Tumours develop through the accumulation of mutations in DNA. Recent advances in high-throughput (next-generation) DNA sequencing allow researchers rapid identification of mutations in a genome. This has increased understanding of the biology of cancer cells and has led to more effective drugs and better predictions of patient outcomes.
However, maximizing the clinical use of next-generation sequencing data requires sophisticated software to improve the analysis of genomes and identification of mutant sequences related to tumours. These large datasets can contain errors that distort and obscure the true biological signals. Consequently, sophisticated computational approaches are required to maximize the clinical utility of next generation datasets, and to advance the field of cancer genomics. And even when these approaches are created, robust software must be created to make them broadly applicable.

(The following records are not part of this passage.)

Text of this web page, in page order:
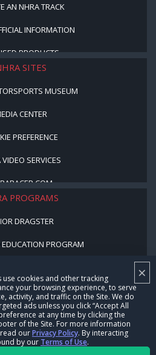
×
cookies and other tracking
your browsing experience, to serve
activity, and traffic on the Site. We do
ads unless you click “Accept All
at any time by clicking the
of the Site. For more information
ourPrivacy Policy. By interacting
by our Terms of Use.
AN NHRA TRACK
INFORMATION
PRODUCTS
SITES
MUSEUM
CENTER
PREFERENCE
SERVICES
PROGRAMS
DRAGSTER
PROGRAM
BE A MEMBER
LEADERSHIP
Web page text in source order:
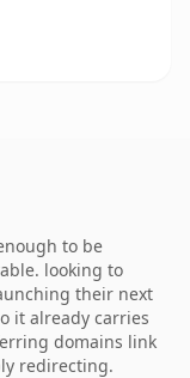
to be
looking to
their next
it already carries
domains link
redirecting.
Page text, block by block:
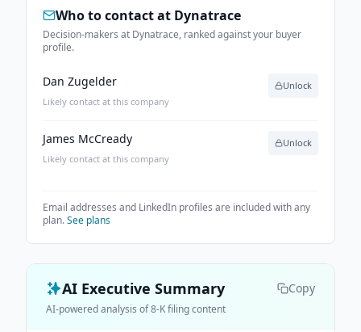
Who to contact at Dynatrace
Decision-makers at Dynatrace, ranked against your buyer
profile.
Dan Zugelder
Likely contact at this company
Unlock
James McCready
Likely contact at this company
Unlock
Email addresses and LinkedIn profiles are included with any
plan.See plans
AI Executive Summary Copy
AI-powered analysis of 8-K filing content
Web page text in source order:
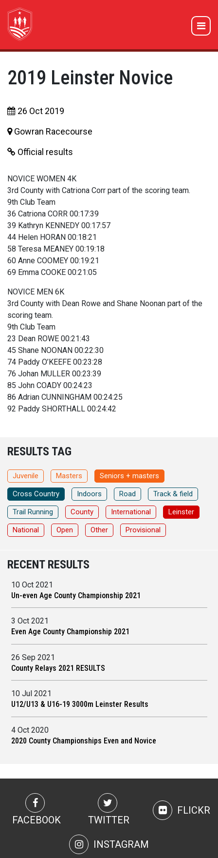
2019 Leinster Novice
26 Oct 2019
Gowran Racecourse
Official results
NOVICE WOMEN 4K
3rd County with Catriona Corr part of the scoring team.
9th Club Team
36 Catriona CORR 00:17:39
39 Kathryn KENNEDY 00:17:57
44 Helen HORAN 00:18:21
58 Teresa MEANEY 00:19:18
60 Anne COOMEY 00:19:21
69 Emma COOKE 00:21:05
NOVICE MEN 6K
3rd County with Dean Rowe and Shane Noonan part of the
scoring team.
9th Club Team
23 Dean ROWE 00:21:43
45 Shane NOONAN 00:22:30
74 Paddy O’KEEFE 00:23:28
76 Johan MULLER 00:23:39
85 John COADY 00:24:23
86 Adrian CUNNINGHAM 00:24:25
92 Paddy SHORTHALL 00:24:42
RESULTS TAG
Juvenile Masters Seniors + masters
Cross Country Indoors Road Track & field
Trail Running County International Leinster
National Open Other Provisional
RECENT RESULTS
10 Oct 2021
Un-even Age County Championship 2021
3 Oct 2021
Even Age County Championship 2021
26 Sep 2021
County Relays 2021 RESULTS
10 Jul 2021
U12/U13 & U16-19 3000m Leinster Results
4 Oct 2020
2020 County Championships Even and Novice
FACEBOOK TWITTER
FLICKR
INSTAGRAM
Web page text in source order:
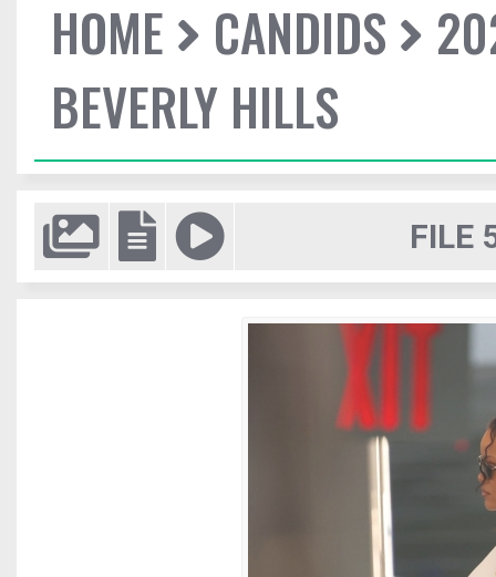
HOME CANDIDS
BEVERLY HILLS
FILE
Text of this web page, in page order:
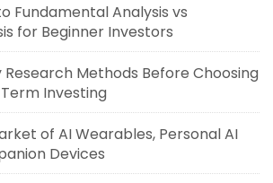
Fundamental Analysis vs
for Beginner Investors
Methods Before Choosing
Investing
of AI Wearables, Personal AI
Devices
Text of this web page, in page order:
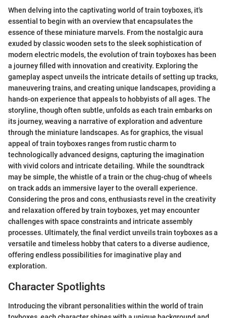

Drs. Sohrab Shah and Paul C. Boutros developed innovative software that will improve patient care by identifying and analyzing the mutations involved in cancer progression. Software tools have been available to the broader cancer genomics community and have been applied in various research settings to over 1000 tumours. Significant developments include the development and publication of several new algorithms for cancer genome analysis including TITAN, PyClone, xseq, and Kronos.
Software developed from this project has been applied in several landmark studies across a range of cancers: lymphoma, prostate, breast, ovarian and in diverse experimental designs. By the end this project published over 20 articles in high impact journals with many submitted or in preparation and leveraged over $60M funding.